Updated by Sam Mesterton-Gibbons over 2 years ago
- File sts-docs-example-redacted.py sts-docs-example-redacted.py added
- File bucket_list_match.log bucket_list_match.log added
Pritha Srivastava wrote:
The AssumeRole functionality has been tested for local RGW users and not for external Openstack Keystone users. Also the format of Principal for a user : arn:aws:iam::${PROJECT_ID}:root) is not supported in RGW.
Does that mean this still works for local RGW users? As in running the script below doesn't raise an AssertionError? I've attached the log output when I run it for comparison, and also the version of the same script I'm using.
import boto3
import logging
logging.basicConfig()
logging.getLogger().setLevel("DEBUG")
iam_client = boto3.client('iam',
aws_access_key_id=<access key of bucket owner (TESTER)>,
aws_secret_access_key=<secret key of bucket owner (TESTER)>
endpoint_url=<IAM_URL>,
region_name='RegionOne'
)
policy_document = '''{"Version":"2012-10-17","Statement":[{"Effect":"Allow","Principal":{"AWS":["arn:aws:iam:::user/TESTER1"]},"Action":["sts:AssumeRole"]}]}'''
role_response = iam_client.create_role(
AssumeRolePolicyDocument=policy_document,
Path='/',
RoleName='S3Access',
)
role_policy = '''{"Version":"2012-10-17","Statement":{"Effect":"Allow","Action":"s3:*","Resource":"*"}}'''
response = iam_client.put_role_policy(
RoleName='S3Access',
PolicyName='Policy1',
PolicyDocument=role_policy
)
sts_client = boto3.client('sts',
aws_access_key_id=<access key of bucket accessor (TESTER1)>,
aws_secret_access_key=<secret key of bucket accessor (TESTER1)>
endpoint_url=<STS_URL>,
region_name='RegionOne',
)
response = sts_client.assume_role(
RoleArn=role_response['Role']['Arn'],
RoleSessionName='Bob',
DurationSeconds=3600
)
s3client = boto3.client('s3',
aws_access_key_id = response['Credentials']['AccessKeyId'],
aws_secret_access_key = response['Credentials']['SecretAccessKey'],
aws_session_token = response['Credentials']['SessionToken'],
endpoint_url=<S3_URL>,
region_name='RegionOne',)
# Check we can list objects in a bucket
bucket_name = "my-bucket"
resp = s3client.list_objects_v2(Bucket=bucket_name)
print("Bucket objects:")
for object in resp["Contents"]:
print(object["Key"])
# Test listing all buckets
resp = s3client.list_buckets()
bucket_list = resp["Buckets"]
s3_client_2 = boto3.client('s3',
aws_access_key_id=<access key of bucket owner (TESTER)>,
aws_secret_access_key=<secret key of bucket owner (TESTER)>
endpoint_url=<S3_URL>,
region_name='RegionOne')
resp = s3_client_2.list_buckets()
bucket_list_2 = resp["Buckets"]
print("Checking bucket list comparison")
assert(bucket_list == bucket_list_2)
Updated by Pritha Srivastava over 2 years ago
"Otherwise assuming a role works as expected - for example calling `list_objects_v2` on a bucket lists objects in buckets owned by TESTER, but not buckets owned by TESTER1."

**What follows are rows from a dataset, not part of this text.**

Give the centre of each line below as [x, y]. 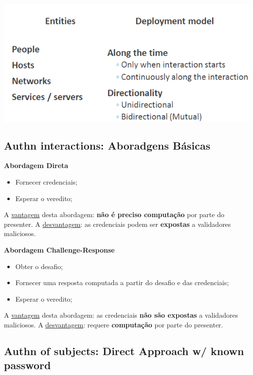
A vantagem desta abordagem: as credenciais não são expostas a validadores [121, 315]
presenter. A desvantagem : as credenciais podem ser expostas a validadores [117, 224]
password [27, 365]
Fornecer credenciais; [46, 181]
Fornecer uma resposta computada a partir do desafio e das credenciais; [122, 282]
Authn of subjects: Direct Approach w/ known [124, 350]
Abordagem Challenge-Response [59, 249]
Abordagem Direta [36, 165]
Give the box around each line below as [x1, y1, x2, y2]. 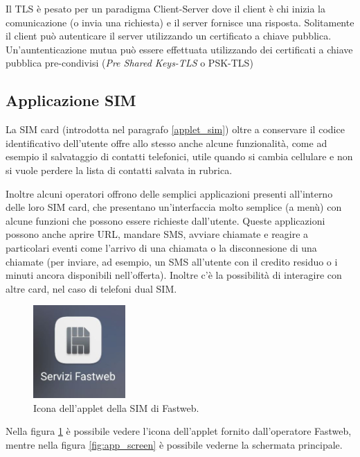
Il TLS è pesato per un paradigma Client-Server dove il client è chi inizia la [6, 1, 326, 15]
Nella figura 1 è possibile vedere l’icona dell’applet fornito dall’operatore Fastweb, [6, 424, 352, 438]
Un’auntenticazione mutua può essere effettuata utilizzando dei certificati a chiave [6, 42, 353, 56]
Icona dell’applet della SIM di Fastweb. [33, 400, 199, 415]
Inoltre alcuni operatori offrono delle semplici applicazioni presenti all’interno [6, 186, 333, 200]
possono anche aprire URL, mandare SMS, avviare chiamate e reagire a [6, 227, 309, 241]
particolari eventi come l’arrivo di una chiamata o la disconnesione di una [6, 240, 317, 255]
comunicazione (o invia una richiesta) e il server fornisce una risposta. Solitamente [6, 15, 354, 29]
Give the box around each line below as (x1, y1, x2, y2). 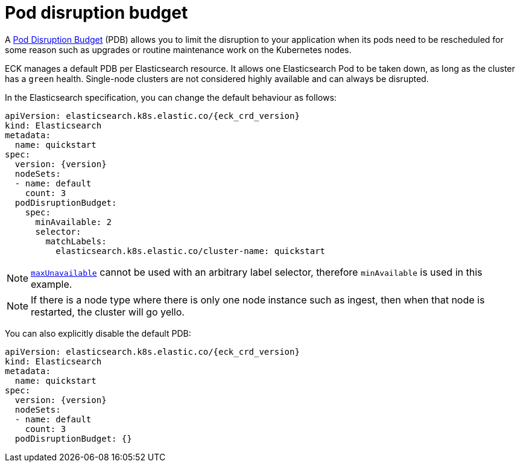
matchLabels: (45, 236, 107, 246)
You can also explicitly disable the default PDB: (5, 328, 191, 338)
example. (31, 278, 72, 290)
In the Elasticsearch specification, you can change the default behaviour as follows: (5, 92, 337, 103)
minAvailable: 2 (35, 217, 112, 227)
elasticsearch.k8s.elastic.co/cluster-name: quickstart (55, 246, 326, 256)
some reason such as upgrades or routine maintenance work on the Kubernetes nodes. (5, 44, 352, 55)
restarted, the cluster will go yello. (31, 305, 185, 318)
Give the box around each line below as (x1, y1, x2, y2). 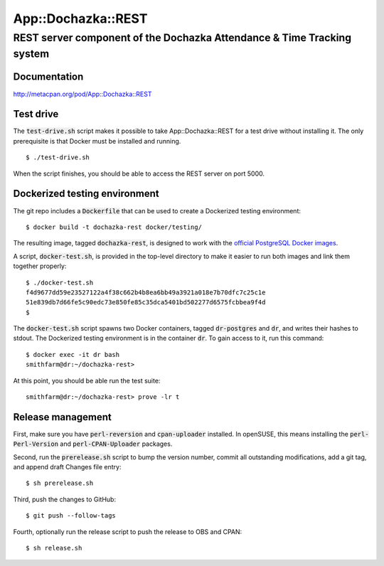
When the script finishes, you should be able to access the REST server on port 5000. (13, 169, 265, 178)
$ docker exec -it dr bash (26, 351, 120, 358)
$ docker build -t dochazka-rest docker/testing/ (26, 223, 203, 231)
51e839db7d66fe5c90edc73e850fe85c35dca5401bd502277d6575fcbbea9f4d (26, 299, 266, 306)
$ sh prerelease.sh (26, 479, 94, 487)
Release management (13, 411, 112, 423)
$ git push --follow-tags (26, 512, 117, 520)
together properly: (13, 262, 67, 270)
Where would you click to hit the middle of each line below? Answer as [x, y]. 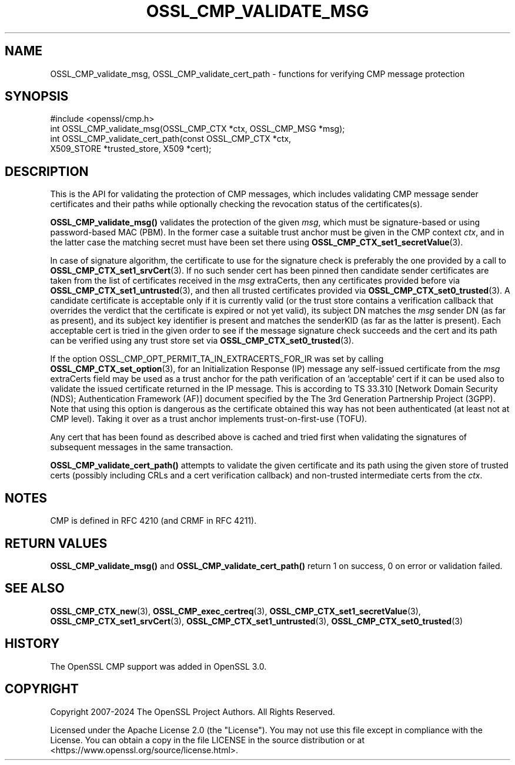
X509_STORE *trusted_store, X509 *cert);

from the above statement I understood that assumerole works fine for local rgw users, or does it work only for listing objects in buckets and not for listing buckets. Please clarify, if it doesnt work I will look into it.

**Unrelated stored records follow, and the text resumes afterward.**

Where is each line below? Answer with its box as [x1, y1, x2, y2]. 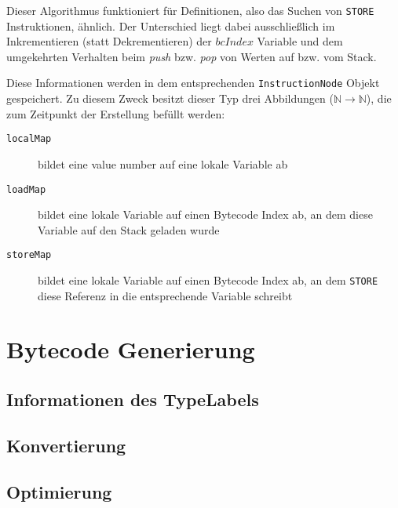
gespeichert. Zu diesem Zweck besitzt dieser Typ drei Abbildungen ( [6, 90, 334, 107]
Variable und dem [257, 33, 343, 49]
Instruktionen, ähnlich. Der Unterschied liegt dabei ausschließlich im [6, 17, 335, 34]
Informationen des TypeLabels [6, 387, 259, 412]
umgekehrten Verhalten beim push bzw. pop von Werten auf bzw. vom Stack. [6, 48, 377, 64]
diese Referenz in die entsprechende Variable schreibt [38, 287, 293, 303]
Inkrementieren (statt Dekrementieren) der [6, 33, 212, 49]
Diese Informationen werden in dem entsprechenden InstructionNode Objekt [6, 74, 380, 91]
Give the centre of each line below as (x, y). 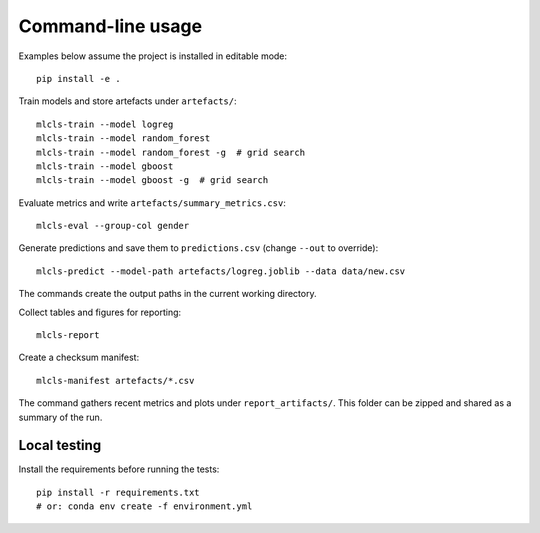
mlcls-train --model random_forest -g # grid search (170, 152)
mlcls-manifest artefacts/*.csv (115, 380)
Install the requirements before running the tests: (119, 469)
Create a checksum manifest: (79, 357)
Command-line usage (110, 26)
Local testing (60, 445)
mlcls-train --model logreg (105, 124)
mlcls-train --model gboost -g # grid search (152, 180)
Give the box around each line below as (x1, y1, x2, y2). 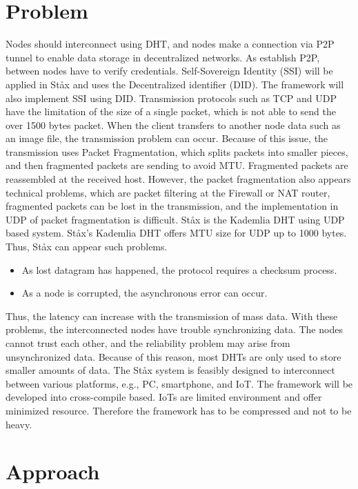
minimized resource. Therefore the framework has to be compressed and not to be (6, 403, 352, 417)
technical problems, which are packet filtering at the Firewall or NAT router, (6, 185, 330, 199)
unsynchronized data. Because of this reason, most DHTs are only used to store (6, 349, 341, 363)
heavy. (6, 417, 32, 431)
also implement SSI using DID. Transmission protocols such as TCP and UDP (6, 90, 337, 105)
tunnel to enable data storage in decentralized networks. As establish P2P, (6, 50, 320, 64)
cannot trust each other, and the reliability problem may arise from (6, 336, 290, 350)
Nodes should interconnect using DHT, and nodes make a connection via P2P (6, 37, 335, 51)
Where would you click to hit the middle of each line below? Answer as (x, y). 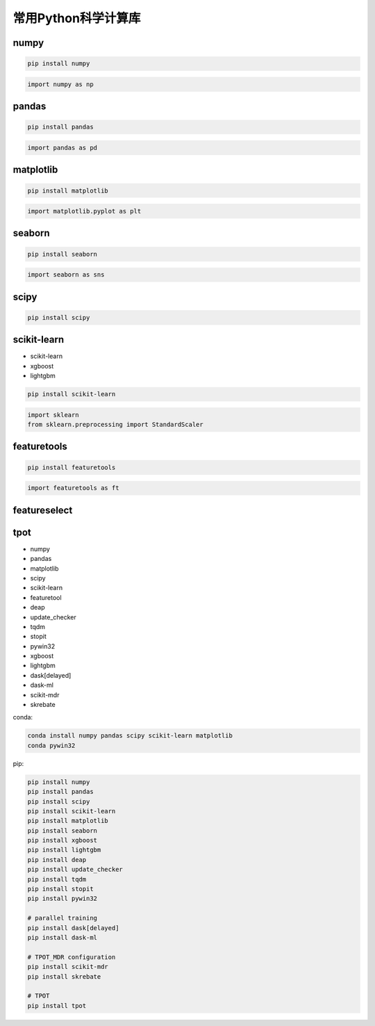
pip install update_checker (75, 870)
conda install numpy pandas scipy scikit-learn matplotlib (130, 736)
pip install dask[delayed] (73, 928)
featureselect (43, 510)
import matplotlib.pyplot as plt (84, 211)
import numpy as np (60, 84)
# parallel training (62, 918)
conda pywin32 (51, 745)

Updated by Sam Mesterton-Gibbons over 2 years ago
Pritha Srivastava wrote:
from the above statement I understood that assumerole works fine for local rgw users, or does it work only for listing objects in buckets and not for listing buckets. Please clarify, if it doesnt work I will look into it.

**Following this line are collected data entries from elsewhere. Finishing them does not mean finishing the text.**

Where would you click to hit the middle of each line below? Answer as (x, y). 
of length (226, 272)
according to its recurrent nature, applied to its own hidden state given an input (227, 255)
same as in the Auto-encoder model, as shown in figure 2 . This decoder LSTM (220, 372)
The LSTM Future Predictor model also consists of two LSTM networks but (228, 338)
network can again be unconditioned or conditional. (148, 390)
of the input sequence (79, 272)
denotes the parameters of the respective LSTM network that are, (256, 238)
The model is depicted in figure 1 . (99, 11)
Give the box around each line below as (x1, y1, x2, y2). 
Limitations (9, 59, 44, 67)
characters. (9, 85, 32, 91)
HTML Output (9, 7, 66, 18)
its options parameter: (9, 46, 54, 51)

To clarify: assumerole works for listing objects in buckets, but does not work for listing buckets. However I've only tested that with Openstack Keystone users, not local rgw users. We're currently investigating whether we can test it with local rgw users.
Updated by Sam Mesterton-Gibbons over 2 years ago
Sam Mesterton-Gibbons wrote:
We're currently investigating whether we can test it with local rgw users.
I've now been able to run the same test with a pair of local rgw users, and I can confirm this bug affects local rgw users as well. I can use assumerole to list objects in buckets, but not to list buckets, and the script above raises an AssertionError.